The final chapter extended the framework to human societies — proposing that aggression, sex roles, religion, and other social patterns have evolutionary origins amenable to biological analysis. Wilson framed the extension as a research programme, not a set of conclusions: the claim was that human social behaviour, like that of other animals, has been shaped by natural selection and can be studied as such.

The response was immediate and polarising. Lewontin, Gould, and other members of the Sociobiology Study Group at Harvard published a public critique in The New York Review of Books (1975), arguing that the extension to humans amounted to genetic determinism with political implications — echoes of Social Darwinism and biological justifications for inequality. Wilson rejected the determinism characterisation, framing the programme as a research project on the evolutionary origins of behaviour rather than a political claim about its inevitability. The debate over whether the critique’s framing was fair has continued since. The substance of the controversy — how far evolutionary analysis of behaviour can be extended to humans, and what the political stakes are — runs through evolutionary psychology and remains contested.


The group selection turn

In his late career, Wilson reversed his position on the units of selection. The Social Conquest of Earth (2012) and a 2010 Nature paper (with Martin Nowak and Corina Tarnita) argued that inclusive fitness theory is mathematically flawed and that group selection — selection acting on groups of organisms, favouring groups whose members cooperate — is the correct framework for understanding the evolution of eusociality and human social behaviour.
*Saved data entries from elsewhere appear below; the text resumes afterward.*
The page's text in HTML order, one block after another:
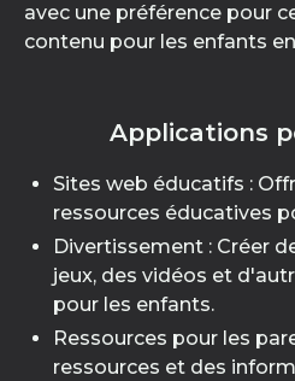
avec une préférence pour
contenu pour les enfants
Applications
Sites web éducatifs :
ressources éducatives
Divertissement : Créer
jeux, des vidéos et
pour les enfants.
Ressources pour les
ressources et des
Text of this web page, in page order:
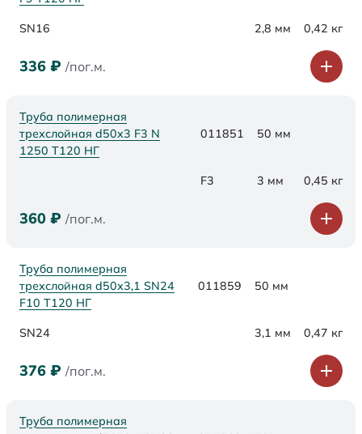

The reversal provoked sharp criticism from the inclusive fitness community. A response letter in Nature signed by 137 evolutionary biologists defended inclusive fitness theory and challenged the Nowak-Tarnita-Wilson paper’s mathematical claims. The debate is ongoing; Wilson’s late-career position remains a minority view within evolutionary biology, though the broader question of whether selection operates at multiple levels continues to be productive.
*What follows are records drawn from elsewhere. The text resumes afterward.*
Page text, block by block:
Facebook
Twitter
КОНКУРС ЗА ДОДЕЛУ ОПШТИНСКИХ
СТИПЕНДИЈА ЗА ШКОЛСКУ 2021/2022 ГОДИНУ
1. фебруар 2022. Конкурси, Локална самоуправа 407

Biodiversity and conservation

From the 1980s onward, Wilson became the most prominent scientific advocate for biodiversity conservation. Biophilia (1984) proposed that humans have an innate affinity for other living organisms. The Diversity of Life (1992) laid out the biodiversity crisis for a general audience. The Half-Earth proposal (2016) argued that half of Earth’s surface should be set aside as protected habitat to prevent mass extinction.
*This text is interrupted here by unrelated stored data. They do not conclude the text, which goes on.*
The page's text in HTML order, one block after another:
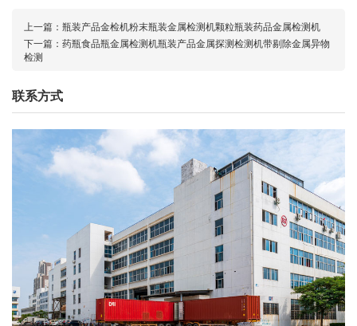
上一篇： 瓶装产品金检机粉末瓶装金属检测机颗粒瓶装药品金属检测机
下一篇： 药瓶食品瓶金属检测机瓶装产品金属探测检测机带剔除金属异物
检测
联系方式
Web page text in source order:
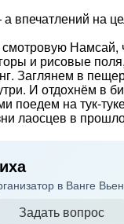
впечатлений на
Намсай,
и рисовые
Заглянем в
И отдохнём в
поедем на тук-
лаосцев в
в Ванге
Задать вопрос
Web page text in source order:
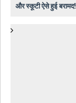
और स्कूटी ऐसे हुई बरामद!
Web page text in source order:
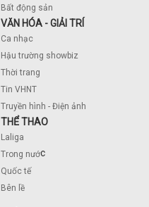
Bất động sản
VĂN HÓA - GIẢI TRÍ
Ca nhạc
Hậu trường showbiz
Thời trang
Tin VHNT
Truyền hình - Điện ảnh
THỂ THAO
Laliga
Trong nước
Quốc tế
Bên lề
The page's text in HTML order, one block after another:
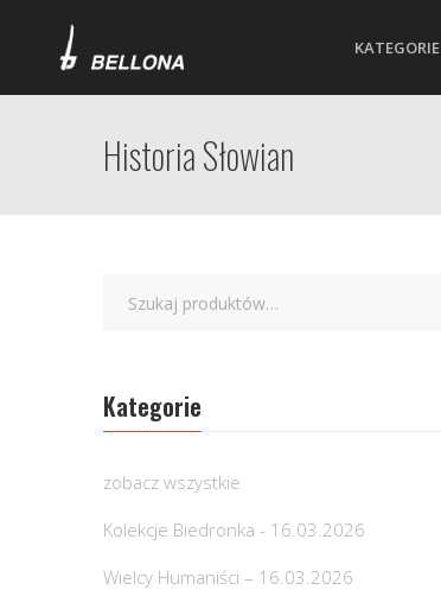
KATEGORIE
Historia Słowian
Kategorie
zobacz wszystkie
Kolekcje Biedronka - 16.03.2026
Wielcy Humaniści – 16.03.2026

Wilson coined the term “biodiversity” (in its shortened form; the full “biological diversity” predates him) and was instrumental in placing the concept at the centre of conservation policy. His advocacy was grounded in his scientific work — island biogeography provided the theoretical framework for understanding how habitat loss drives extinction.


Where Wilson stops

Wilson’s programme is biological and synthetic — it seeks to bring behaviour, ecology, and social organisation under the umbrella of evolutionary biology. The extension to human societies assumes that the same evolutionary logic that explains ant colonies and bird flocks applies, in principle, to human cultures. What the programme does not address is the degree to which human cultural transmission — language, institutions, symbolic systems — constitutes a domain with its own dynamics, not reducible to biological evolution even if it originated in it. The boundary between biological explanation and cultural explanation is where the sociobiology debate has always sat, and Wilson’s programme stays on the biological side of it.